**Exercise instructions:** Each line below must be set down exactly as it stands.

┌─ Records for processing

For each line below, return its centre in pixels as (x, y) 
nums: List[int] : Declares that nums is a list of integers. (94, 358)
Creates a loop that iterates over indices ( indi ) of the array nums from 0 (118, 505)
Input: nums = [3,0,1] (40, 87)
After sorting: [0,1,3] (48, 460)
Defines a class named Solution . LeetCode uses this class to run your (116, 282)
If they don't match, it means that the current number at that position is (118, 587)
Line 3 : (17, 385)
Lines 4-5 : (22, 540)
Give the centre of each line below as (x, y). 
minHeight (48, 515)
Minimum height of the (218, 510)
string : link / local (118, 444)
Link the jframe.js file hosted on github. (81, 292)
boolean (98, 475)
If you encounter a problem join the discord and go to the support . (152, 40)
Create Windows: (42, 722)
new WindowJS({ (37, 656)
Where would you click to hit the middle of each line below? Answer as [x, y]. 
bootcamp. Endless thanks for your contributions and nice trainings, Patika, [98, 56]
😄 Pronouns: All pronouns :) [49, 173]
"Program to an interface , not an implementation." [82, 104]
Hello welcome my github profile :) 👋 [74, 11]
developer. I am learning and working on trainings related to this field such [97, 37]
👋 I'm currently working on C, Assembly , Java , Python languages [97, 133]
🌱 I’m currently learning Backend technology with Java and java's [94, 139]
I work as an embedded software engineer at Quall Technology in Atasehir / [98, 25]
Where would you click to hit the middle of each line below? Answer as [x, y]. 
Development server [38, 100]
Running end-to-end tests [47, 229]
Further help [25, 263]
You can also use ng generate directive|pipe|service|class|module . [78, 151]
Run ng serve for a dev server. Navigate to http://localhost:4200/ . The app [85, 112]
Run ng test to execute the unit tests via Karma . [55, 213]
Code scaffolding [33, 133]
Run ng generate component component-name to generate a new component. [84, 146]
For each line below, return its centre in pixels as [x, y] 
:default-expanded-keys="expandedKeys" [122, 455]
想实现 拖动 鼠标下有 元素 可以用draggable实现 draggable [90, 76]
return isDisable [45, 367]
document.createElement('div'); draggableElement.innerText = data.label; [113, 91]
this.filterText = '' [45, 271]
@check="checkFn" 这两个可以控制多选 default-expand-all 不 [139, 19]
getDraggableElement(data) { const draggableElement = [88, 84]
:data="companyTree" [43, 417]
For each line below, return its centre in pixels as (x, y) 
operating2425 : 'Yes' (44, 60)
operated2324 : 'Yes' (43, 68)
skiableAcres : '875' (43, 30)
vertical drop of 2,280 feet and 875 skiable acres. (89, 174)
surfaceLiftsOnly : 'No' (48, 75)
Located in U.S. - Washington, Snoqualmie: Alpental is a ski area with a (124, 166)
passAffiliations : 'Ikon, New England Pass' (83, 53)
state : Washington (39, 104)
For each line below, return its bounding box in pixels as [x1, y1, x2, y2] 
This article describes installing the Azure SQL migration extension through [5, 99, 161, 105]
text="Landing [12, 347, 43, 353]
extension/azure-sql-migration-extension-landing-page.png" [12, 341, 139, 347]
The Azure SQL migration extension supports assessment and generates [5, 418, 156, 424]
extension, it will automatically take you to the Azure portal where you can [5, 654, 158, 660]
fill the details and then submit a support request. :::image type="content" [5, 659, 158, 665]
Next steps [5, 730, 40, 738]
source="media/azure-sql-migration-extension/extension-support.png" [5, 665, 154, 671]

└─

**Result of this task:**
For each line below, return its centre in pixels as (x, y) 
nums: List[int] : Declares that nums is a list of integers. (94, 358)
Creates a loop that iterates over indices ( indi ) of the array nums from 0 (118, 505)
Input: nums = [3,0,1] (40, 87)
After sorting: [0,1,3] (48, 460)
Defines a class named Solution . LeetCode uses this class to run your (116, 282)
If they don't match, it means that the current number at that position is (118, 587)
Line 3 : (17, 385)
Lines 4-5 : (22, 540)
Give the centre of each line below as (x, y). 
minHeight (48, 515)
Minimum height of the (218, 510)
string : link / local (118, 444)
Link the jframe.js file hosted on github. (81, 292)
boolean (98, 475)
If you encounter a problem join the discord and go to the support . (152, 40)
Create Windows: (42, 722)
new WindowJS({ (37, 656)
Where would you click to hit the middle of each line below? Answer as [x, y]. 
bootcamp. Endless thanks for your contributions and nice trainings, Patika, [98, 56]
😄 Pronouns: All pronouns :) [49, 173]
"Program to an interface , not an implementation." [82, 104]
Hello welcome my github profile :) 👋 [74, 11]
developer. I am learning and working on trainings related to this field such [97, 37]
👋 I'm currently working on C, Assembly , Java , Python languages [97, 133]
🌱 I’m currently learning Backend technology with Java and java's [94, 139]
I work as an embedded software engineer at Quall Technology in Atasehir / [98, 25]
Where would you click to hit the middle of each line below? Answer as [x, y]. 
Development server [38, 100]
Running end-to-end tests [47, 229]
Further help [25, 263]
You can also use ng generate directive|pipe|service|class|module . [78, 151]
Run ng serve for a dev server. Navigate to http://localhost:4200/ . The app [85, 112]
Run ng test to execute the unit tests via Karma . [55, 213]
Code scaffolding [33, 133]
Run ng generate component component-name to generate a new component. [84, 146]
For each line below, return its centre in pixels as [x, y] 
:default-expanded-keys="expandedKeys" [122, 455]
想实现 拖动 鼠标下有 元素 可以用draggable实现 draggable [90, 76]
return isDisable [45, 367]
document.createElement('div'); draggableElement.innerText = data.label; [113, 91]
this.filterText = '' [45, 271]
@check="checkFn" 这两个可以控制多选 default-expand-all 不 [139, 19]
getDraggableElement(data) { const draggableElement = [88, 84]
:data="companyTree" [43, 417]
For each line below, return its centre in pixels as (x, y) 
operating2425 : 'Yes' (44, 60)
operated2324 : 'Yes' (43, 68)
skiableAcres : '875' (43, 30)
vertical drop of 2,280 feet and 875 skiable acres. (89, 174)
surfaceLiftsOnly : 'No' (48, 75)
Located in U.S. - Washington, Snoqualmie: Alpental is a ski area with a (124, 166)
passAffiliations : 'Ikon, New England Pass' (83, 53)
state : Washington (39, 104)
For each line below, return its bounding box in pixels as [x1, y1, x2, y2] 
This article describes installing the Azure SQL migration extension through [5, 99, 161, 105]
text="Landing [12, 347, 43, 353]
extension/azure-sql-migration-extension-landing-page.png" [12, 341, 139, 347]
The Azure SQL migration extension supports assessment and generates [5, 418, 156, 424]
extension, it will automatically take you to the Azure portal where you can [5, 654, 158, 660]
fill the details and then submit a support request. :::image type="content" [5, 659, 158, 665]
Next steps [5, 730, 40, 738]
source="media/azure-sql-migration-extension/extension-support.png" [5, 665, 154, 671]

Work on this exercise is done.